This function will take in a single element ("record") of your list of json objects, and returns a Sample object. For an example of what this function might look like, look at [this section of the inspect documentation](https://inspect.ai-safety-institute.org.uk/datasets.html#field-mapping).

The sample object is what the inspect_ai framework uses to deal with individual questions. The most important elements of the sample object are: 

- The `input` to the model. This is a `ChatMessage` list of dictionaries which contains the content which we will feed to the model during the eval consisting of:
    - A system message

    - A user message (this is the most necessary part of all)

- A `target` which represents the "correct" answer (or `answer_matching_behavior` in our context).

<details> 
<summary>Aside: Longer ChatMessage lists</summary>
<br>
For more complicated evals, we're able to do an arbitrary length list of ChatMessages including: 
<ul> 
<li>Multiple user messages and system messages.</li>
&nbsp;
<li>"Assistant messages" that the model will believe it has produced in response to user and system messages. However we can write these ourselves to trick the model.</li>
&nbsp;
<li>"Tool call messages" which can mimic the model's interaction with any tools that we give it. We'll learn more about tools in the agent evals section.</li>
</ul>
</details>

Since we are constructing a multiple choice evaluation, we will also need to feed it `choices`. Then it also takes in `metadata`, which can consist of any data we might want to store related to the question in our logs (for example, if there are multiple categories of question, and we want to be able to plot results by category).

In [2]:
def record_to_sample(record):
    return Sample(
        input = [],
        target = 
        choices = 
        metadata =
    )

SyntaxError: invalid syntax. Perhaps you forgot a comma? (1599308141.py, line 3)

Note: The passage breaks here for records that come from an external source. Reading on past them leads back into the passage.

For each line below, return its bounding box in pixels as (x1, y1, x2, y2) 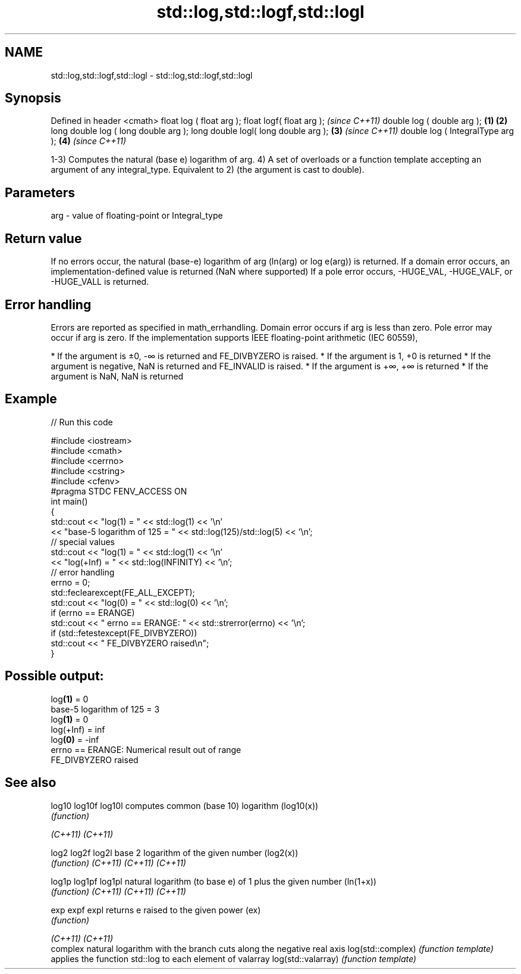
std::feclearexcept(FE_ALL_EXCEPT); (51, 587, 195, 598)
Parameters (5, 185, 75, 200)
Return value (5, 231, 82, 246)
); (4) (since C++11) (51, 136, 127, 147)
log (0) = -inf (51, 734, 99, 745)
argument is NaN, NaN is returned (51, 371, 184, 381)
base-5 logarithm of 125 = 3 (51, 704, 160, 714)
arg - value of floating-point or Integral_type (51, 210, 223, 221)
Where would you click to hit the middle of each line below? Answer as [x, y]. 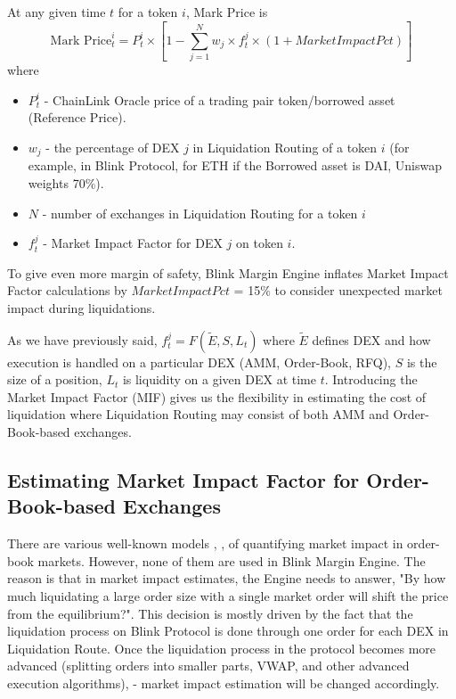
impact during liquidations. [81, 308]
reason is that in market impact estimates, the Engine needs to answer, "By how [227, 578]
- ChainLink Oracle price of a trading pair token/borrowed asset [220, 99]
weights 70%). [66, 183]
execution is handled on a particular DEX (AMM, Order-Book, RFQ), [199, 362]
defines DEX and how [371, 339]
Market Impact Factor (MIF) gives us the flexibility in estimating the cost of [217, 396]
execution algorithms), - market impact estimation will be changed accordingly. [224, 683]
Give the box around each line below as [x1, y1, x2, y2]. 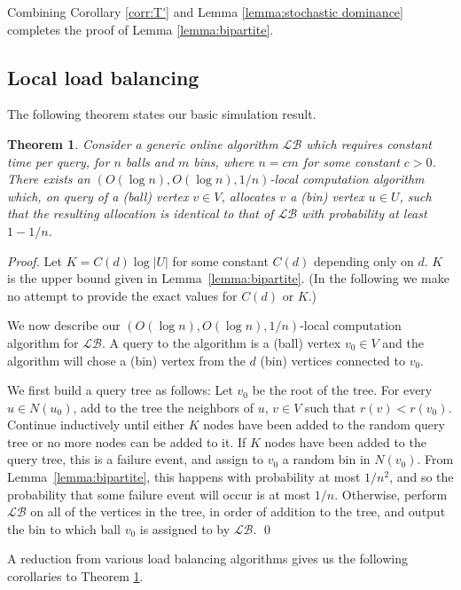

Now we use the `json_dataset()` function to apply this function to the list of questions in our dataset.

In [None]:
eval_dataset = json_dataset("Your/Dataset/Path/Here" record_to_sample())

## Scorers

Scorers are what the inspect library uses to evaluate model output. We use them to determine whether the model's answer is the `target` answer. From the [inspect documentation](https://inspect.ai-safety-institute.org.uk/scorers.html):


><br>
>Scorers generally take one of the following forms:
>
>1. Extracting a specific answer out of a model’s completion output using a variety of heuristics.
>
>2. Applying a text similarity algorithm to see if the model’s completion is close to what is set out in the `target`.
>
>3. Using another model to assess whether the model’s completion satisfies a description of the ideal answer in `target`.
>
>4. Using another rubric entirely (e.g. did the model produce a valid version of a file format, etc.)
>
><br>

Since we are writing a multiple choice benchmark, the scorer we will generally use is called `match()`. This determines whether the `target` appears at the end of the model's output (or the start, but by default it will look at the end). The code for this scorer function can be found [in the inspect_ai github](https://github.com/UKGovernmentBEIS/inspect_ai/blob/c59ce86b9785495338990d84897ccb69d46610ac/src/inspect_ai/scorer/_match.py). 

<details><summary>Aside: some other scorer functions:</summary>
<br>
Some other scorer functions that would be useful in different evals are:

- `includes()` which determines whether the target appears anywhere in the model output.

- `pattern()` which extracts the answer from the model output using a regular expression.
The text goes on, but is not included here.